Without carrying over a single picture, write out the records below exactly.

-.-.-

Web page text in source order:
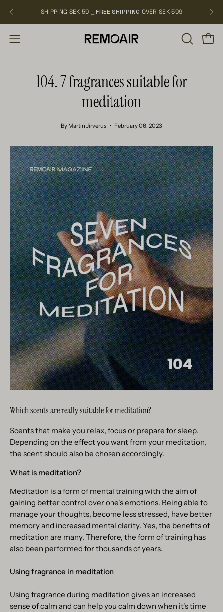
SHIPPING SEK 59 ⎯FREE SHIPPING OVER SEK 599
Open
OPEN
104. 7 fragrances suitable for
meditation
By Martin Jirverus February 06, 2023
Which scents are really suitable for meditation?
Scents that make you relax, focus or prepare for sleep.
Depending on the effect you want from your meditation,
the scent should also be chosen accordingly.
What is meditation?
Meditation is a form of mental training with the aim of
gaining better control over one's emotions. Being able to
manage your thoughts, become less stressed, have better
memory and increased mental clarity. Yes, the benefits of
meditation are many. Therefore, the form of training has
also been performed for thousands of years.
Using fragrance in meditation
Using fragrance during meditation gives an increased
sense of calm and can help you calm down when it's time
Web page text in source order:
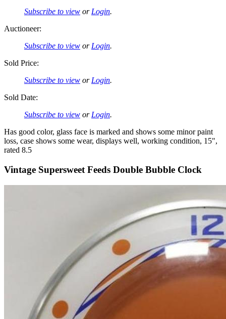
Subscribe to view orLogin.
Auctioneer:
Subscribe to view orLogin.
Sold Price:
Subscribe to view orLogin.
Sold Date:
Subscribe to view orLogin.
Has good color, glass face is marked and shows some minor paint
loss, case shows some wear, displays well, working condition, 15",
rated 8.5
Vintage Supersweet Feeds Double Bubble Clock
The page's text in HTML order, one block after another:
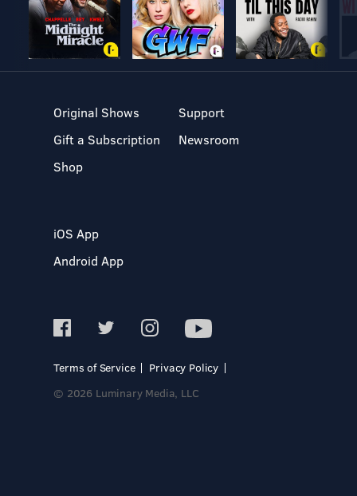
Original Shows
Gift a Subscription
Shop
Support
Newsroom
iOS App
Android App
Terms of Service
Privacy Policy
© 2026 Luminary Media, LLC
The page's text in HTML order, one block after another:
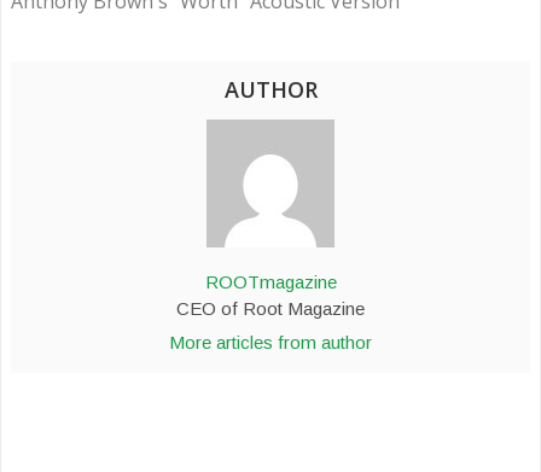
AUTHOR
ROOTmagazine
CEO of Root Magazine
More articles from author
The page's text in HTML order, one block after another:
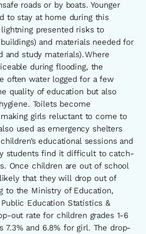
roads or by boats. Younger
to stay at home during this
presented risks to
and materials needed for
and study materials). Where
during flooding, the
often water logged for a few
quality of education but also
Toilets become
girls reluctant to come to
used as emergency shelters
educational sessions and
students find it difficult to catch-
Once children are out of school
that they will drop out of
to the Ministry of Education,
Public Education Statistics &
out rate for children grades 1-6
7.3% and 6.8% for girl. The drop-
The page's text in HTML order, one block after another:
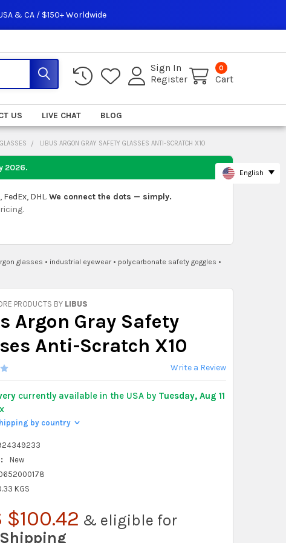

-.-.-

> _Task answer_:
Web page text in source order:
SHIPPING SEK 59 ⎯FREE SHIPPING OVER SEK 599
Open
OPEN
104. 7 fragrances suitable for
meditation
By Martin Jirverus February 06, 2023
Which scents are really suitable for meditation?
Scents that make you relax, focus or prepare for sleep.
Depending on the effect you want from your meditation,
the scent should also be chosen accordingly.
What is meditation?
Meditation is a form of mental training with the aim of
gaining better control over one's emotions. Being able to
manage your thoughts, become less stressed, have better
memory and increased mental clarity. Yes, the benefits of
meditation are many. Therefore, the form of training has
also been performed for thousands of years.
Using fragrance in meditation
Using fragrance during meditation gives an increased
sense of calm and can help you calm down when it's time
Web page text in source order:
Subscribe to view orLogin.
Auctioneer:
Subscribe to view orLogin.
Sold Price:
Subscribe to view orLogin.
Sold Date:
Subscribe to view orLogin.
Has good color, glass face is marked and shows some minor paint
loss, case shows some wear, displays well, working condition, 15",
rated 8.5
Vintage Supersweet Feeds Double Bubble Clock
The page's text in HTML order, one block after another:
Original Shows
Gift a Subscription
Shop
Support
Newsroom
iOS App
Android App
Terms of Service
Privacy Policy
© 2026 Luminary Media, LLC
The page's text in HTML order, one block after another:
AUTHOR
ROOTmagazine
CEO of Root Magazine
More articles from author
The page's text in HTML order, one block after another:
roads or by boats. Younger
to stay at home during this
presented risks to
and materials needed for
and study materials). Where
during flooding, the
often water logged for a few
quality of education but also
Toilets become
girls reluctant to come to
used as emergency shelters
educational sessions and
students find it difficult to catch-
Once children are out of school
that they will drop out of
to the Ministry of Education,
Public Education Statistics &
out rate for children grades 1-6
7.3% and 6.8% for girl. The drop-
The page's text in HTML order, one block after another:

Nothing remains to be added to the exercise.